Market Commentary - Housing, Infrastructure, Construction and Services 30th March 2017
Polypipe has had a strong start to the year, the shares are up 9.2% YTD at 353p and the 2016 numbers announced this morning indicate a large part of the reason for that support. Balfour Beatty was the best mover yesterday rising 1.7% to 269.3p. Berendsen, who loves ya? Nobody at present, it would seem, as the price has drifted downwards to 740p at close yesterday, the lowest level since March 2013.
Polypipe has had a strong start to the year, the shares are up 9.2% YTD at 353p and the 2016 numbers announced this morning indicate a large part of the reason for that support. The share price is up 60% on the July 2016 low point. The numbers today show revenue up 24% to £437m (9% on an L4L basis) and the underlying operating profit is up 28% at £69m. Underlying EPS rose last year by 29% to 25.0p which is a little ahead of expectations and the dividend was also raised by the same percentage to 10.1p for the year. Net debt was down £30m at £164m which is the only element of concern that outsiders might have as it remains high at 1.9x trailing EBITDA. But with cash conversion from operating profit at 97% last year, a positive outlook and the borrowings are at a low coupon this aspect is not a constraint.

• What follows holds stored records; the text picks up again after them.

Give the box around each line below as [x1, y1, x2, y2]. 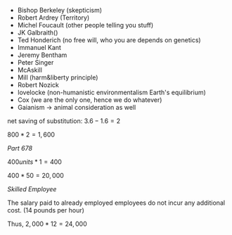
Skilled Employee [7, 185, 57, 193]
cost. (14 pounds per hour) [7, 206, 84, 214]
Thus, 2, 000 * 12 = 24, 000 [7, 220, 87, 228]
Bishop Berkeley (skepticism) [17, 6, 103, 14]
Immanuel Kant [17, 44, 62, 51]
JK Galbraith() [17, 28, 58, 37]
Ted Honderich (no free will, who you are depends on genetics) [17, 36, 202, 44]
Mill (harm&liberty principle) [17, 73, 98, 82]
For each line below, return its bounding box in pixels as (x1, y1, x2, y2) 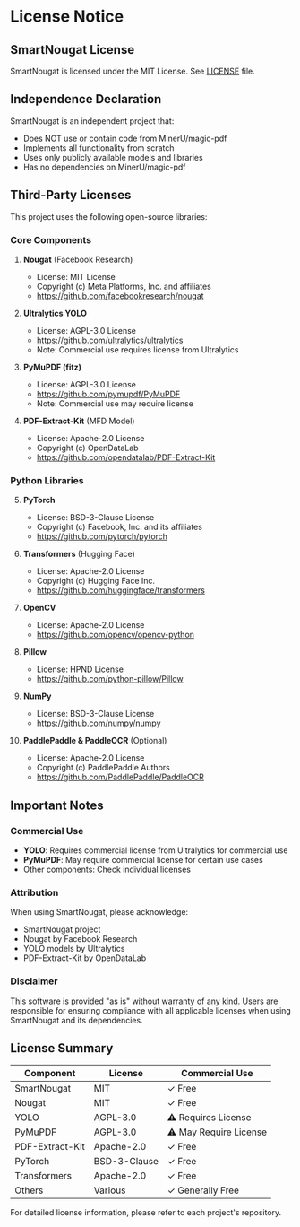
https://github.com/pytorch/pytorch (36, 531, 168, 542)
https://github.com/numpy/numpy (36, 718, 161, 728)
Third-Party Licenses (10, 187, 132, 203)
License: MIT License (36, 271, 116, 282)
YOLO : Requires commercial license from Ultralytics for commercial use (22, 845, 288, 856)
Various (93, 1184, 126, 1197)
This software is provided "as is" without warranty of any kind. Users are (10, 996, 279, 1006)
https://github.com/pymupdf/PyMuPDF (36, 388, 181, 399)
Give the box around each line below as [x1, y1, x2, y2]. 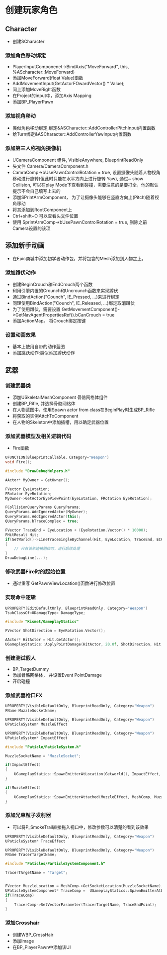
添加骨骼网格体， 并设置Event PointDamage [12, 672, 102, 678]
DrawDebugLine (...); [5, 555, 48, 560]
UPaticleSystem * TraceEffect [5, 839, 66, 844]
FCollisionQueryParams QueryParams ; [5, 505, 81, 510]
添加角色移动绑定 [5, 52, 46, 59]
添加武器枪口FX [5, 692, 43, 699]
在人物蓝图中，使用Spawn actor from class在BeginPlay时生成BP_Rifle [12, 407, 155, 413]
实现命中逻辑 [5, 594, 36, 601]
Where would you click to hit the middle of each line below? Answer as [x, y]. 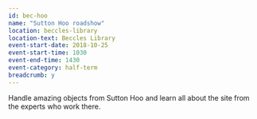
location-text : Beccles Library [62, 38]
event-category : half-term [53, 68]
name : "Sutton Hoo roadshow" [56, 23]
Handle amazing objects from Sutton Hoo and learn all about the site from [129, 97]
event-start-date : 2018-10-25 [58, 46]
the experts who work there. [55, 106]
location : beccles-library [53, 30]
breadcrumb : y [32, 75]
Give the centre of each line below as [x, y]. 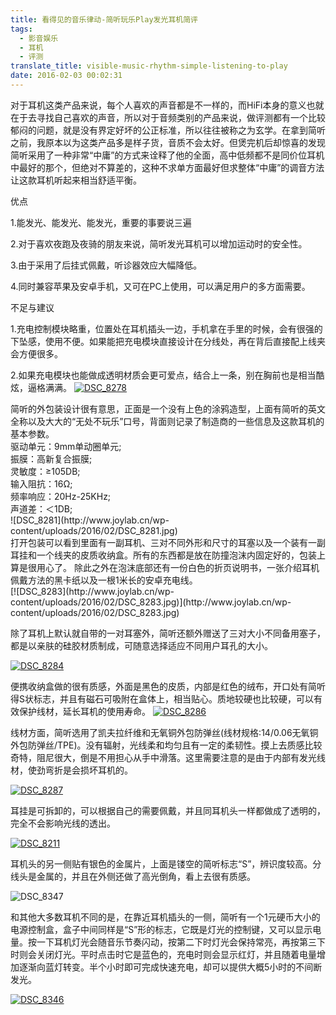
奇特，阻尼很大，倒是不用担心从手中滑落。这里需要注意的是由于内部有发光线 [168, 757]
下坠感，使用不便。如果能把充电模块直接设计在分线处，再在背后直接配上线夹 [168, 341]
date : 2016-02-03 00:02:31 [66, 76]
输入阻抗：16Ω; [41, 483]
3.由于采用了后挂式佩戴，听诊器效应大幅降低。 [106, 265]
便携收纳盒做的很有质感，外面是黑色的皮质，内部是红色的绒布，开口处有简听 [168, 686]
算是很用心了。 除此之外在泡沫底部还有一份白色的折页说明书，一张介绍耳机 [165, 567]
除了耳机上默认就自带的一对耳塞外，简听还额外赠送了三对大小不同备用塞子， [168, 633]
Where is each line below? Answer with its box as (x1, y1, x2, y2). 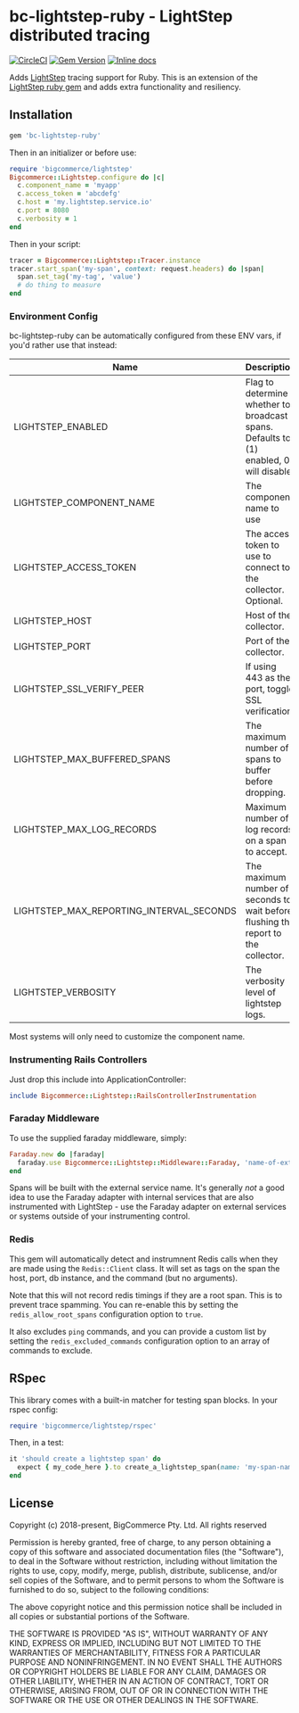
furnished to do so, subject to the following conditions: (9, 1584, 209, 1594)
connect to (245, 561, 291, 574)
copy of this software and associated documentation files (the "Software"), (9, 1546, 285, 1557)
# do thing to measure (17, 281, 101, 290)
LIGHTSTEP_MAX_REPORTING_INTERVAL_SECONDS (13, 905, 238, 917)
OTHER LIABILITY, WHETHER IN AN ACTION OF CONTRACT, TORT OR (9, 1676, 269, 1686)
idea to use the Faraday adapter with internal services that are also (9, 1192, 255, 1203)
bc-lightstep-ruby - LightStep (9, 6, 233, 27)

The company expects to increase capital expenditure in 2017 by 30%, some of which is catch up on projects delayed last year in the post Referendum hiatus. More below
Balfour Beatty was the best mover yesterday rising 1.7% to 269.3p. (Question to Editor, when did we last write that?) The post results dip was not justified on fundamentals; in our view so the floor at 263p is well supported, we believe and 300p is probably the most “sensible” mid-term target price at present. Carillion also regained most of the dip in the price that followed negative broker comment made two days ago; it rose 0.9% to 217p. Atkins saw some support rising 0.9% to 1488p, which is roughly the level it was at prior to the news that it might be a bid target. It is slowly creeping upwards but the share price, unlike the company, is not firing on all cylinders at the moment and that is the opportunity.

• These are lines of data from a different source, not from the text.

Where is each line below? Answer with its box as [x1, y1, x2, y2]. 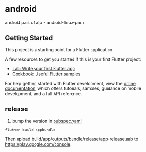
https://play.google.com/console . [5, 141, 72, 147]
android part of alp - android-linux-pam [5, 20, 84, 25]
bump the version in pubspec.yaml [12, 118, 82, 124]
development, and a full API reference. [5, 90, 82, 96]
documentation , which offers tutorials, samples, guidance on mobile [5, 86, 141, 91]
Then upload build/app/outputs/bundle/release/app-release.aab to [5, 136, 139, 142]
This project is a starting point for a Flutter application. [5, 46, 114, 52]
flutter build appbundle [5, 127, 55, 132]
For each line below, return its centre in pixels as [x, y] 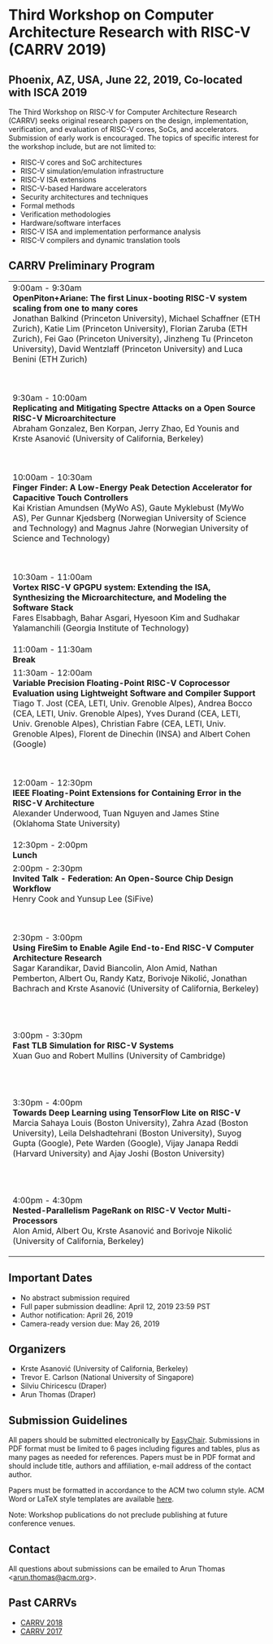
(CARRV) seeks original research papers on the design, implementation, [129, 121]
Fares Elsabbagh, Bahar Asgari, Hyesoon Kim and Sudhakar [126, 618]
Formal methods [48, 206]
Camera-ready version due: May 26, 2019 [90, 1323]
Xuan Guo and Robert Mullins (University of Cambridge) [119, 1055]
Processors [35, 1220]
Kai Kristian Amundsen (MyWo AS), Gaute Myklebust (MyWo [128, 508]
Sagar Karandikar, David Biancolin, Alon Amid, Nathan [115, 968]
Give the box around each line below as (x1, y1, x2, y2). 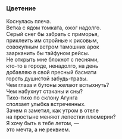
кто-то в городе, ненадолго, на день (6, 62, 99, 69)
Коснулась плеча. (6, 18, 52, 25)
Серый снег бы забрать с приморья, (6, 31, 99, 38)
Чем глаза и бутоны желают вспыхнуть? (6, 81, 110, 89)
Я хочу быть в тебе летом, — (6, 120, 79, 127)
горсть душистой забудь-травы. (6, 75, 88, 82)
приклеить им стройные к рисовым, (6, 37, 99, 44)
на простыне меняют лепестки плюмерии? (6, 113, 116, 120)
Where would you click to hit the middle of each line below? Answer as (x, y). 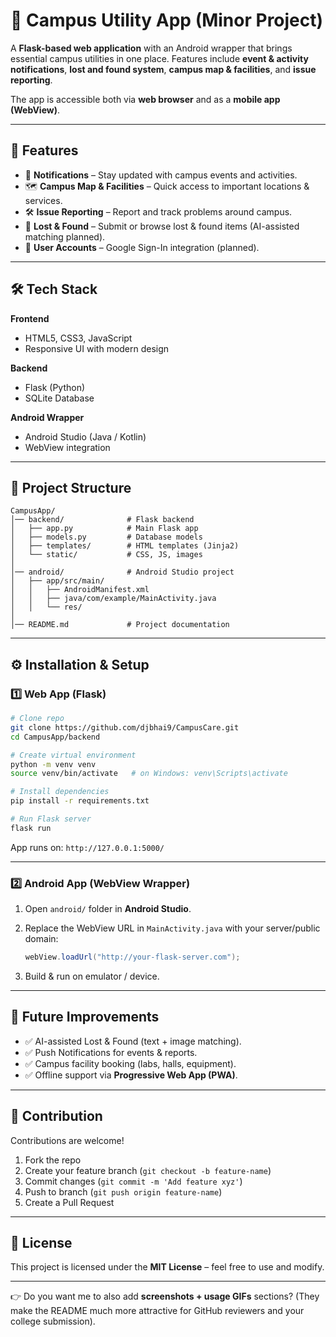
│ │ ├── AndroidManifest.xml (80, 590)
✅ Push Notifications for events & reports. (111, 1052)
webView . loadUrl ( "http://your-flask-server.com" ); (132, 957)
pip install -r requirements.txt (80, 801)
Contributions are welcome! (67, 1140)
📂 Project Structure (71, 487)
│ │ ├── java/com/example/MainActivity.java (113, 599)
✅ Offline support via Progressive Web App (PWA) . (131, 1075)

Berendsen, who loves ya? Nobody at present, it would seem, as the price has drifted downwards to 740p at close yesterday, the lowest level since March 2013. It’s not going to plan for new CEO James Drummond and it’s pretty clear why, at least to us. All the management effort is on a massive number of operational developments that are too confusing for Joe Average and, at the same time, the strategic picture in main its markets is changing. Limited attention seems to be paid to that in public statements. Mmmm. 2.7m Berendsen shares were traded yesterday, which is not a lot but still quite representative of present sentiment. Optically the stock looks very cheap as consensus forecast are at 63p of EPS this year and there are no balance sheet and pension issues to be concerned about. It looks primed for share price recovery but credibility is currently in short supply.
Polypipe has had a very successful return to the quoted arena. Some of the recent focus has been on the problems but Polypipe, Forterra and Ibstock have all matched or done better than expectations since returning to the market. The attractions of PLP when it came back were its well invested plant, strong market positions and growth prospects. Since its return it has consolidated its UK position, expanded the product range and thereby become slightly less dependent on residential and RMI spend and is now investing in the UK and the Middle East for growth. The deal to buy Nuaire, a specialist in Heating and Ventilation mechanisms has proven to be very sound. The deal was done with all debt, hence the high net debt position but in effect the transactions will more than pay for itself and in the meantime investors are getting a positive return. The short term issue is making sure that cost increases incurred principally as a result of FX changes are passed on to customers. So far the experience has been positive and trading 2017 YTD is said to have started well. Some of the recovery will not take place until Q2 and the company indicate that the earnings profile this year may be slightly different than in prior years as a consequence. More data will be available at the meeting at 8.30, we suspect. The main competitor are also affected by cost increases so there is good reason to believe that it’s a market issue and not specific to PLP and the cost of PLP’s products within the projects on which it operates is small. We suspect forecasts will rise a little today but not much given the level of uncertainty ahead on a number of fronts; EPS in 2017 of 27-28p is the likely level.